Randomness of hash and a few other Q

[NeoCortX]

I read something like the following, and I'm wondering if it's correct:

When mining, the hash is not known beforehand, but some kind of product is known. I think the product is the number of 0's before the rest of the hash string. So for example this hash:
http://blockchain.info/block/000000000000039ce32a9b18b1c676f14658ee02ae15dd5791f8604ae2d31968
will only be valid when it has 13 0's before the rest of the string.
This means that except from all the 0's in the beginning, there is no known method for predicting the content of the rest of the string before it's been generated.

Thanks for any feedback.

By the way, what is the function of the Merkle Root?

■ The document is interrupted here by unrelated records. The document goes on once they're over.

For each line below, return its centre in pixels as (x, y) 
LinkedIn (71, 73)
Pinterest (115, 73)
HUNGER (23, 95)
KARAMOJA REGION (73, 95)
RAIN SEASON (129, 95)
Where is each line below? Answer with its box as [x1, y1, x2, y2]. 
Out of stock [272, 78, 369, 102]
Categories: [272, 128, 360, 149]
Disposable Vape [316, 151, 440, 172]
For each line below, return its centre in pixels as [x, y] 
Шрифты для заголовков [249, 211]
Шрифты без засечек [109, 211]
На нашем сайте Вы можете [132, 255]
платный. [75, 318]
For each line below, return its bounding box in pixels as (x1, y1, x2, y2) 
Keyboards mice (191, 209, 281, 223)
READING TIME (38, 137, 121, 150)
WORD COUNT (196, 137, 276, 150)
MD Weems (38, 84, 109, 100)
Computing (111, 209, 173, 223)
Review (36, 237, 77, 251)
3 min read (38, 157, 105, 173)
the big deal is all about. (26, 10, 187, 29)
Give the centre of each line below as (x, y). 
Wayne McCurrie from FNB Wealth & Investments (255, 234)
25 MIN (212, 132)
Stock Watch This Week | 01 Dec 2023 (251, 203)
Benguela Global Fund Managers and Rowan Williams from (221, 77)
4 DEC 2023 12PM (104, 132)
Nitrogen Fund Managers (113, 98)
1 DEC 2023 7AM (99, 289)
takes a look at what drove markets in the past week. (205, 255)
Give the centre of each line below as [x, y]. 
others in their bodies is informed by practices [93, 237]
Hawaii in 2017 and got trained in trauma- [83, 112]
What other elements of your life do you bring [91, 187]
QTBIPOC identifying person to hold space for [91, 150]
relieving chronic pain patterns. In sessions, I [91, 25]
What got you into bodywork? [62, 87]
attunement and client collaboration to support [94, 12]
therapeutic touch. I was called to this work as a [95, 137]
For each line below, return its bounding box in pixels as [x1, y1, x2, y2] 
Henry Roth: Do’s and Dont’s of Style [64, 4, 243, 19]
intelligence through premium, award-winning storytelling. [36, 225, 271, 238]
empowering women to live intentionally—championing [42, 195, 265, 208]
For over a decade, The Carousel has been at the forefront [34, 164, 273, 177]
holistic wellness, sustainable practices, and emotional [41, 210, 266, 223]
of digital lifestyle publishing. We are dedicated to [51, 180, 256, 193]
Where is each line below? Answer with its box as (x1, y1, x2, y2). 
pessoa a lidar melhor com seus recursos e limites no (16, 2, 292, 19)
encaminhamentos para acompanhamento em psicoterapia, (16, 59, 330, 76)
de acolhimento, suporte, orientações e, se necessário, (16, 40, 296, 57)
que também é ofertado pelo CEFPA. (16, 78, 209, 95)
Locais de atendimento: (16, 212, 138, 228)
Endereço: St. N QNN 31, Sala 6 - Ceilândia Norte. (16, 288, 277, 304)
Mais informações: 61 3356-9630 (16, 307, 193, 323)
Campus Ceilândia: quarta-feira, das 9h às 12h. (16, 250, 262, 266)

And another: It seems that going from 13 to 14 0's in the beginning of the hash is a quite large adjustment; about 8%. How can the network adjust difficulty just a few percent up and down?

Thanks again.

[1715120681]

1715120681

[grau]

It is not the number of 0 that is set as target but a number that the result must be less than. This allows lower granularity of adjustment.

The merkle root is simplified a checksum of the block content that is included into the data the hash has to be found upon, therefore it serves as a proxy for the block content. it has other neat properties too, but this should answer your question.

[DeathAndTaxes]

As grau pointed out it isn't the number of zeros that matter but the exact target.

For any difficulty the target value can be computed.  They have an inverse relationship.  As difficulty rises the target gets smaller (lower %of hashes will be below the target hence it is "harder" to find a valid hash).

Right now.

The current difficulty is 3370181.7992778
The current target is 00000000000004FA620000000000000000000000000000000000000000000000

So for example a hash beginning with 00000000000005 would be invalid as would a hash beginning with 00000000000004FA63 however a hash beginning with 00000000000003 would be valid despite all three hashes having the same number of zeros.

You example hash is valid because it is smaller than the target

Code:

000000000000039ce32a9b18b1c676f14658ee02ae15dd5791f8604ae2d31968 <- block hash
00000000000004FA620000000000000000000000000000000000000000000000 <- target (for difficulty 3370181.7992778)

The target for difficulty 1 is:

Code:

00000000FFFF0000000000000000000000000000000000000000000000000000

The smallest hash is:

Code:

0000000000000000000000000000000000000000000000000000000000000000

The largest hash is:

Code:

FFFFFFFFFFFFFFFFFFFFFFFFFFFFFFFFFFFFFFFFFFFFFFFFFFFFFFFFFFFFFFFF

Relationship between difficulty, number of hashes to solve a block, and the target.
You will notice in the range of 0000... to FFFF .... roughly 1 in 2^32 hashes will be below the difficulty 1 target.  It requires roughly 2^32 hashes to find one which is valid at difficulty 1.   Current difficulty is 3370181.7992778 the current target is 3,370,181x smaller than the difficulty 1 target.  On average it will require (2^32) * (3370181.7992778) hashes to find one smaller than the current target.

[NeoCortX]

Thanks, that's really clear and good answers.